I have a working model that will train without any problems. I am using Pytorch 1.5.1 on a GPU with CUDA 10.2. Then I wanted to add a multi task loss factor which is causing problems. I can train the model for ~3500 (+/- 400) iterations and then I get a Cuda out of memory error. Before this the cached memory is around 8GB and I use a 2080ti with 11GB VRAM. I can not see a memory leak till then, the cached memory seems constant. At ~3500 it seems to spike in the forward portion of the network. The error only appears when I set my `require_grad()`

to true for my multi-task loss weights (see code below).

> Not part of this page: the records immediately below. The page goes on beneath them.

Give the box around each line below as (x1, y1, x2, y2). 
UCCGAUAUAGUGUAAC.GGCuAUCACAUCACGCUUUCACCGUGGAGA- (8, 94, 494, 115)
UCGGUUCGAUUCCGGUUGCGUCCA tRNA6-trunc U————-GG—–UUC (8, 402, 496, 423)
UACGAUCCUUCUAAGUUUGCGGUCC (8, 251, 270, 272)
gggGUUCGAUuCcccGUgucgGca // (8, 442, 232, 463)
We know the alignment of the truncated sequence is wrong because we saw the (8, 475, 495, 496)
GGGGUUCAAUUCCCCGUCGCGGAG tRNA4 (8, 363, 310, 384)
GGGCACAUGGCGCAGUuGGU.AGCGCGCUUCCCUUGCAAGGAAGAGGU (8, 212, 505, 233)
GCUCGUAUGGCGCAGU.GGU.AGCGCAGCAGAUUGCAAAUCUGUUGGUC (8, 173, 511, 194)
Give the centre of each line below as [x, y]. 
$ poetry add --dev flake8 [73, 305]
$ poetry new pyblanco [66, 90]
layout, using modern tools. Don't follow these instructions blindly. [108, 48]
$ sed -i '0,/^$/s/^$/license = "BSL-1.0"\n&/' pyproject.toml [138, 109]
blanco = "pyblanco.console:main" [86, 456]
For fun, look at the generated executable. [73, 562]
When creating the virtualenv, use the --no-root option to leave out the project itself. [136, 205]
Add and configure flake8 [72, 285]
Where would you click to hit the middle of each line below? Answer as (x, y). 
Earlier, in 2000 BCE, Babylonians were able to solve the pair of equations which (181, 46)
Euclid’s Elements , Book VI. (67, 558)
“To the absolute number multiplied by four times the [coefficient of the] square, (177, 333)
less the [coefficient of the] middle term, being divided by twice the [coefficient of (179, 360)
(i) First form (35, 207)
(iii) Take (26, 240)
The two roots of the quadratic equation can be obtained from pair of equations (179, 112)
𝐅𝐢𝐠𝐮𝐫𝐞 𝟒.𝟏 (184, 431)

I have searched the internet for answers but most of them boil down to people not using `.item()`

when storing tensors to their statistics or saving them somehow but I dont think I do this.

```
iter: 3850, MT (d_boxes-s: 1.0000, d_cls-adjusted: 1.0389, d_cls-s: 1.1078, d_reg-adjusted: -1.4250, d_reg-s: -3.2818), acc (bg: 1.00, fg: 0.84, iou: 0.78), loss (bbox_2d: 0.5207, bbox_3d: 1.0714, cls: 0.1337, depth_cls: 1.4683, depth_reg: 0.0163), misc (ry: 1.17, z: 1.33), dt: 0.81, eta: 44.1h
Traceback (most recent call last):
File "scripts/train.py", line 388, in <module>
main(sys.argv[1:])
File "scripts/train.py", line 220, in main
cls, prob, bbox_2d, bbox_3d, feat_size, x_d_cls, x_d_reg = rpn_net(images.cuda())
File "/disk/no_backup/---/D4LCN/env/lib/python3.6/site-packages/torch/nn/modules/module.py", line 550, in __call__
result = self.forward(*input, **kwargs)
File "/disk/no_backup/---/D4LCN/env/lib/python3.6/site-packages/torch/nn/parallel/data_parallel.py", line 153, in forward
return self.module(*inputs[0], **kwargs[0])
File "/disk/no_backup/---/D4LCN/env/lib/python3.6/site-packages/torch/nn/modules/module.py", line 550, in __call__
result = self.forward(*input, **kwargs)
File "/disk/vanishing_data/---/D4LDCoutput/output/learn_depth_config/Adaptive_block2_resnet_dilate_depth50_batch2_dropoutearly0_5_lr0_005_onecycle_iter200000_2020_07_29_05_01_16/resnet_dilate_depth.py", line 168, in forward
x_d_cls = F.interpolate(x_d_cls, size=inp_shape, mode="bilinear", align_corners=True)
File "/disk/no_backup/---/D4LCN/env/lib/python3.6/site-packages/torch/nn/functional.py", line 3013, in interpolate
scale_factor_list[0], scale_factor_list[1])
RuntimeError: CUDA out of memory. Tried to allocate 144.00 MiB (GPU 0; 10.76 GiB total capacity; 9.54 GiB already allocated; 51.00 MiB free; 9.72 GiB reserved in total by PyTorch)
```

I initialize the weights for the loss like this:

```
task_weights = {}
update_weights = True if conf.task_weight_policy == 'update' else False
#default setting is that all weights start at 1.0
task_weights['d_cls'] = torch.tensor(conf.task_weight_init_d_cls).float()
task_weights['d_cls'] = task_weights['d_cls'].cuda()
task_weights['d_cls'] = task_weights['d_cls'].requires_grad_(update_weights)
#when I set update_weights to False the model does not crash.
#Update weights only affects the task weights
task_weights['d_reg'] = ...
```

I do this for every task (3 in total, “d_cls”, “d_reg”, “d_boxes”). I want to use these weights to change the importance of other losses.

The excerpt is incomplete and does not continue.